▶ YOUR GOAL: Report each line below that carries the word "strike".

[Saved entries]
★ ★ ★ ★ ★

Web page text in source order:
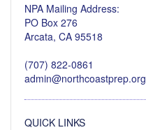
NPA Mailing Address:
PO Box 276
Arcata, CA 95518
(707) 822-0861
admin@northcoastprep.org
QUICK LINKS
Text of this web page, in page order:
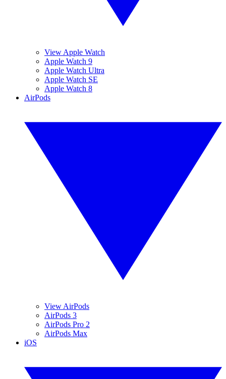
View Apple Watch
Apple Watch 9
Apple Watch Ultra
Apple Watch SE
Apple Watch 8
AirPods
View AirPods
AirPods 3
AirPods Pro 2
AirPods Max
iOS
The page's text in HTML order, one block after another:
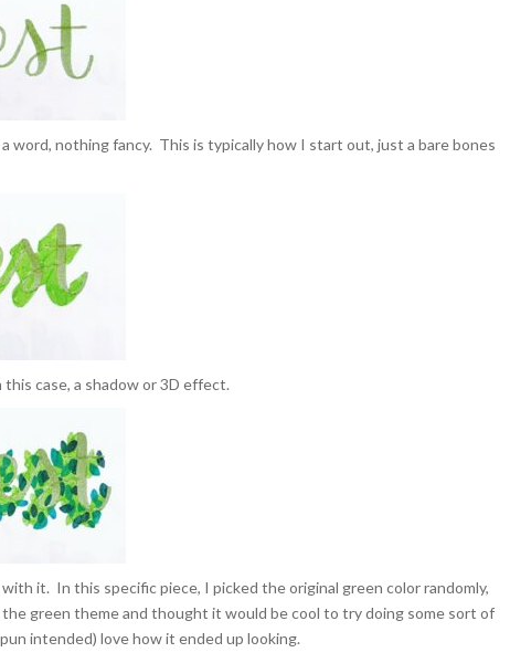
word, nothing fancy. This is typically how I start out, just a bare bones
case, a shadow or 3D effect.
it. In this specific piece, I picked the original green color randomly,
green theme and thought it would be cool to try doing some sort of
intended) love how it ended up looking.
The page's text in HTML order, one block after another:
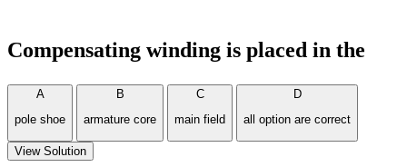
Compensating winding is placed in the
A
pole shoe
B
armature core
C
main field
D
all option are correct
View Solution
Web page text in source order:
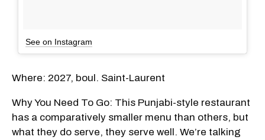
See on Instagram
Where: 2027, boul. Saint-Laurent
Why You Need To Go: This Punjabi-style restaurant
has a comparatively smaller menu than others, but
what they do serve, they serve well. We’re talking
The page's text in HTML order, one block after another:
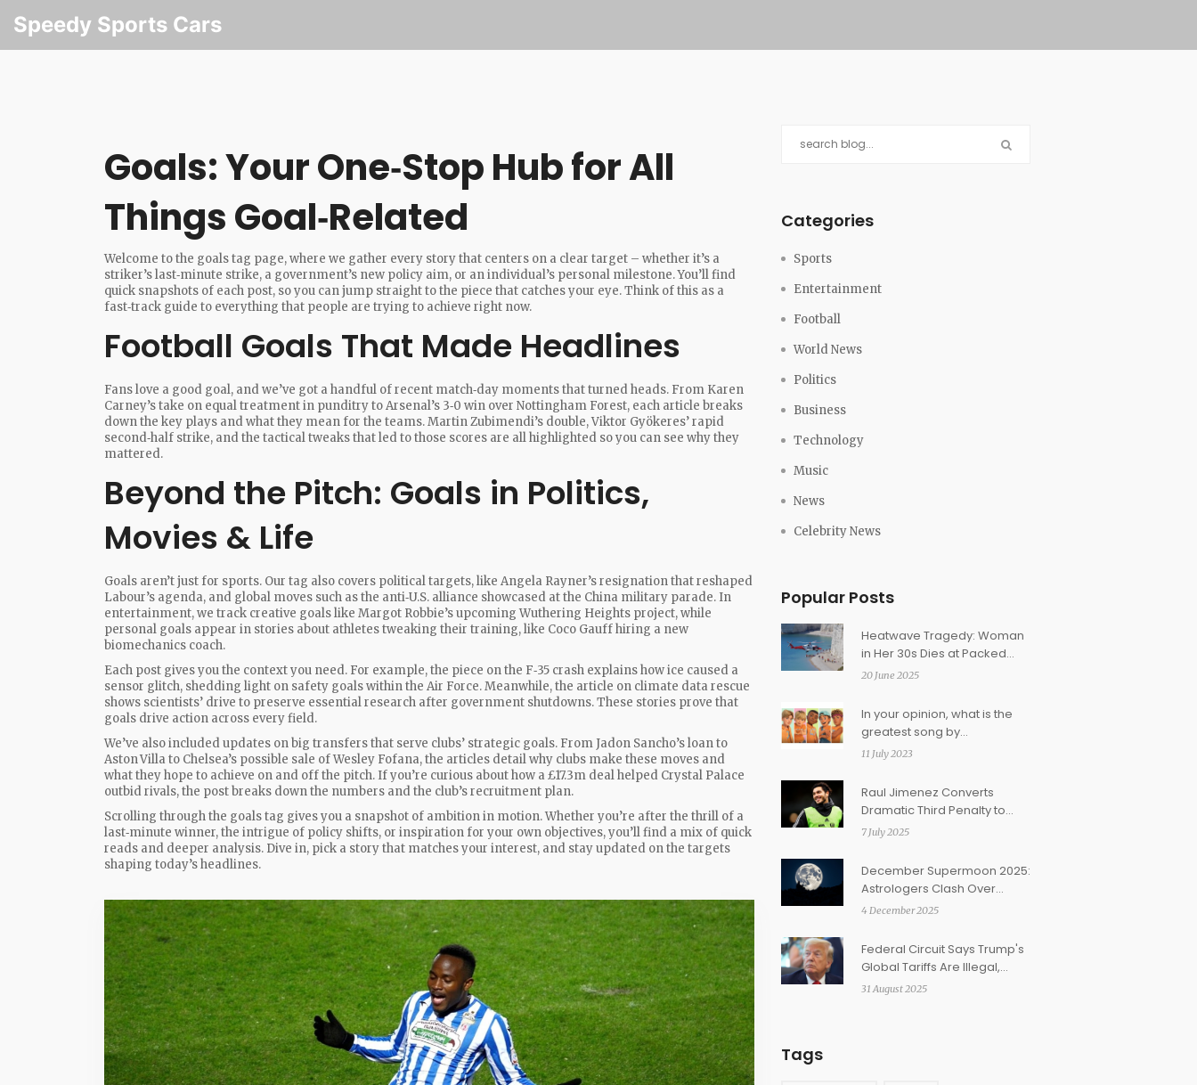
Speedy Sports Cars
Goals: Your One‑Stop Hub for All
Things Goal‑Related
Welcome to the goals tag page, where we gather every story that centers on a clear target – whether it’s a
striker’s last‑minute strike, a government’s new policy aim, or an individual’s personal milestone. You’ll find
quick snapshots of each post, so you can jump straight to the piece that catches your eye. Think of this as a
fast‑track guide to everything that people are trying to achieve right now.
Football Goals That Made Headlines
Fans love a good goal, and we’ve got a handful of recent match‑day moments that turned heads. From Karen
Carney’s take on equal treatment in punditry to Arsenal’s 3‑0 win over Nottingham Forest, each article breaks
down the key plays and what they mean for the teams. Martin Zubimendi’s double, Viktor Gyökeres’ rapid
second‑half strike, and the tactical tweaks that led to those scores are all highlighted so you can see why they
mattered.
Beyond the Pitch: Goals in Politics,
Movies & Life
Goals aren’t just for sports. Our tag also covers political targets, like Angela Rayner’s resignation that reshaped
Labour’s agenda, and global moves such as the anti‑U.S. alliance showcased at the China military parade. In
entertainment, we track creative goals like Margot Robbie’s upcoming Wuthering Heights project, while
personal goals appear in stories about athletes tweaking their training, like Coco Gauff hiring a new
biomechanics coach.
Each post gives you the context you need. For example, the piece on the F‑35 crash explains how ice caused a
sensor glitch, shedding light on safety goals within the Air Force. Meanwhile, the article on climate data rescue
shows scientists’ drive to preserve essential research after government shutdowns. These stories prove that
goals drive action across every field.
We’ve also included updates on big transfers that serve clubs’ strategic goals. From Jadon Sancho’s loan to
Aston Villa to Chelsea’s possible sale of Wesley Fofana, the articles detail why clubs make these moves and
what they hope to achieve on and off the pitch. If you’re curious about how a £17.3m deal helped Crystal Palace
outbid rivals, the post breaks down the numbers and the club’s recruitment plan.
Scrolling through the goals tag gives you a snapshot of ambition in motion. Whether you’re after the thrill of a
last‑minute winner, the intrigue of policy shifts, or inspiration for your own objectives, you’ll find a mix of quick
reads and deeper analysis. Dive in, pick a story that matches your interest, and stay updated on the targets
shaping today’s headlines.
Categories
Sports
Entertainment
Football
World News
Politics
Business
Technology
Music
News
Celebrity News
Popular Posts
Heatwave Tragedy: Woman
in Her 30s Dies at Packed
Beach on Year's Hottest Day
20 June 2025
In your opinion, what is the
greatest song by
Disney/Pixar?
11 July 2023
Raul Jimenez Converts
Dramatic Third Penalty to
Rescue Fulham Against
7 July 2025
December Supermoon 2025:
Astrologers Clash Over
Moon’s Sign and
4 December 2025
Federal Circuit Says Trump's
Global Tariffs Are Illegal,
Keeps Duties in Place During
31 August 2025
Tags

★ ★ ★ ★ ★

▶ SOLUTION TO THIS PROBLEM:
striker’s last‑minute strike, a government’s new policy aim, or an individual’s personal milestone. You’ll find
second‑half strike, and the tactical tweaks that led to those scores are all highlighted so you can see why they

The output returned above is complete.